The German commander, von Witzleben, almost called a full retreat at nightfall on June 14, as the French had repulsed most of his attacks with heavy losses and the few gains appeared tactically insignificant. However, a German patrol in the Kalmerich Forest captured a French courier bearing a retreat order, which convinced Witzleben to order another attack the following morning. The French, falling back under cover of darkness, found themselves overtaken by a fresh German offensive the following morning. Once again, the French soldiers halted the immensely superior numbers of the Germans by using the defensive positions further from the border as a force multiplier. On the night of the 15th, however, they withdrew rapidly, enabling an unopposed German breakthrough in the Sarre Gap on June 16th. At this point, the Germans had broken the Maginot Line’s remaining defenses in two.
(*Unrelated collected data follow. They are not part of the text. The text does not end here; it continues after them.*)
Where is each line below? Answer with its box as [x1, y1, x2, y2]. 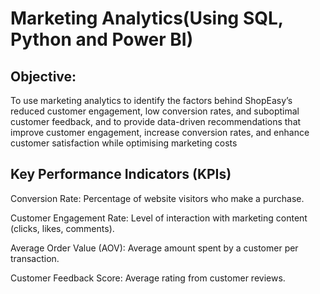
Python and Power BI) [10, 28, 194, 51]
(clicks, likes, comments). [10, 222, 115, 234]
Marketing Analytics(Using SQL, [10, 7, 284, 30]
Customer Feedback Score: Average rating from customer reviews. [10, 272, 286, 284]
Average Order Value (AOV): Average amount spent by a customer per [10, 242, 299, 254]
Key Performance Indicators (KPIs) [10, 166, 232, 183]
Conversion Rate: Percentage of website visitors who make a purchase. [10, 192, 305, 204]
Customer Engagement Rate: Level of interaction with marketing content [10, 212, 308, 224]

Despite the breakthrough in the Sarre Gap, the Metz and Lauter halves of the Maginot Line remained unconquered. Massively fortified and heavily armed, the fortress system readily survived the loss of the Sarre section at its center and continued to hamper German troop deployments across the border.

The Germans launched Operation Little Bear, a Rhine crossing at another weak point in the Maginot Line, on June 15th. 400 pieces of artillery destroyed many small casemates and bunkers outright, but the ouvrages proved immune, as usual, to both artillery fire and Stuka dive-bombing. By June 16th, the French retreated from their riverbank positions, but they did so only to occupy even tougher positions in the Vosges Mountains, limiting the effect of Little Bear and leaving the Maginot Line still essentially intact and combat-ready. This situation did not change until after the armistice on June 25th, 1940.

Nothing highlights the fact that the Maginot Line could have proved decisive if better supported and used as a base for aggressive counterattacks based on flexible, largely independent commands than the reality that its defenders were the last French soldiers to surrender. “[W]hen the armistice took effect, the main fortifications of the Maginot Line were still intact and capable of continuing the fight. Although active combat had ended,              several fortress commanders refused to admit defeat. Remaining defiant, they surrendered only after being ordered by Gén. Georges, and then only under protest. In early July, a week after the rest of the French Army laid down arms, the last fortress was handed over by its crew to the Wehrmacht.” (Romanych, 2010, 90).

Ironically, the fortress system whose name has become a synonym for a fear-inspired defensive strategy actually stood as the last defiant bastion of France during the Nazi conquest of 1940. Though this defiance remained largely symbolic, the final spark of French fighting spirit kindled for a moment in the Maginot Line.